◆ Assignment ◆
Return, without anything added, the lines from the one containing "Oxalate (10, 164, 32, 172)" through the end of the entries below, exactly as written.

Data excerpts

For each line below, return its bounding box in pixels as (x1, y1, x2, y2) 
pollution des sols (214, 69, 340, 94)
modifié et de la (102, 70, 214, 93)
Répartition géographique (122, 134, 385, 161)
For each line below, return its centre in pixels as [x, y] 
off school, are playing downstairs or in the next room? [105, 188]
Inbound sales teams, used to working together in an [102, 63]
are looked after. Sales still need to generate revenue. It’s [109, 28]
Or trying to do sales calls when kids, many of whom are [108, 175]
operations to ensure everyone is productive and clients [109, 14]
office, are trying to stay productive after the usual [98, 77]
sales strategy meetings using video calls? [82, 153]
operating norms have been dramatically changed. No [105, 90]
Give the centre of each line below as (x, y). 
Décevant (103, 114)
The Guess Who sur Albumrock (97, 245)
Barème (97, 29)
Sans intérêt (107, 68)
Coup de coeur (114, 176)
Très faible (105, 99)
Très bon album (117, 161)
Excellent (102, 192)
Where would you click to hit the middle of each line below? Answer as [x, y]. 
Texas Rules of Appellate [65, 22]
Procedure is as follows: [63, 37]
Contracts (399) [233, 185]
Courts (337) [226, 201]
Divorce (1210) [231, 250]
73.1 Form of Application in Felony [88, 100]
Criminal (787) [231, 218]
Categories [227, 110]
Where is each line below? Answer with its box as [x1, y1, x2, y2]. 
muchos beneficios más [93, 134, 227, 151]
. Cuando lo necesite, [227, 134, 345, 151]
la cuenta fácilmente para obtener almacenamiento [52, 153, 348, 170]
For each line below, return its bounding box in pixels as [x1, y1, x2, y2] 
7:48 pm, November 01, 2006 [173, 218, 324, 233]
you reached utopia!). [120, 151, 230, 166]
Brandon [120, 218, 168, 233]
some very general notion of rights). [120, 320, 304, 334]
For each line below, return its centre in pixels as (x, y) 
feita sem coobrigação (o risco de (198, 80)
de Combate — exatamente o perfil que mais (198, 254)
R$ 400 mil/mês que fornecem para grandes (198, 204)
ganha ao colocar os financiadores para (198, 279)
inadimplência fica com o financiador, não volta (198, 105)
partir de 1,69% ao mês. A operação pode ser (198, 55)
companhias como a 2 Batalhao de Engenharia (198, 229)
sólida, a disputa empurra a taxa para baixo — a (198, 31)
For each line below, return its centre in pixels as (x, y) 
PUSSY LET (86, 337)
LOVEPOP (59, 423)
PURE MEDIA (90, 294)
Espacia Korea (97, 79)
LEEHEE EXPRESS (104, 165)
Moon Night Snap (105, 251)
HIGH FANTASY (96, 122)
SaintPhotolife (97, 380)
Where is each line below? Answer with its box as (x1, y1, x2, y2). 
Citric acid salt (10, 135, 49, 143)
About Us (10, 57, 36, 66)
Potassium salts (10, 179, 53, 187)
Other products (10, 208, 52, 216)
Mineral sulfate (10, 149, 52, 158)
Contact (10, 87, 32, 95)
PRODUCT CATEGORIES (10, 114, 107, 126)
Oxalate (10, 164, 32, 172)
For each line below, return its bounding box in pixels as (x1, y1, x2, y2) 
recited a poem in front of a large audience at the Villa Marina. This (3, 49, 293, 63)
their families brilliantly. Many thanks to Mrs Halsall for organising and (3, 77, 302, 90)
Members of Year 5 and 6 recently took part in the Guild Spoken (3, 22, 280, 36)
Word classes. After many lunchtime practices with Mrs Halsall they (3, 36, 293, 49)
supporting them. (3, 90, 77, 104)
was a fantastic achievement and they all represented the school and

◆ The completed task ◆
Oxalate (10, 164, 32, 172)
For each line below, return its bounding box in pixels as (x1, y1, x2, y2) 
recited a poem in front of a large audience at the Villa Marina. This (3, 49, 293, 63)
their families brilliantly. Many thanks to Mrs Halsall for organising and (3, 77, 302, 90)
Members of Year 5 and 6 recently took part in the Guild Spoken (3, 22, 280, 36)
Word classes. After many lunchtime practices with Mrs Halsall they (3, 36, 293, 49)
supporting them. (3, 90, 77, 104)
was a fantastic achievement and they all represented the school and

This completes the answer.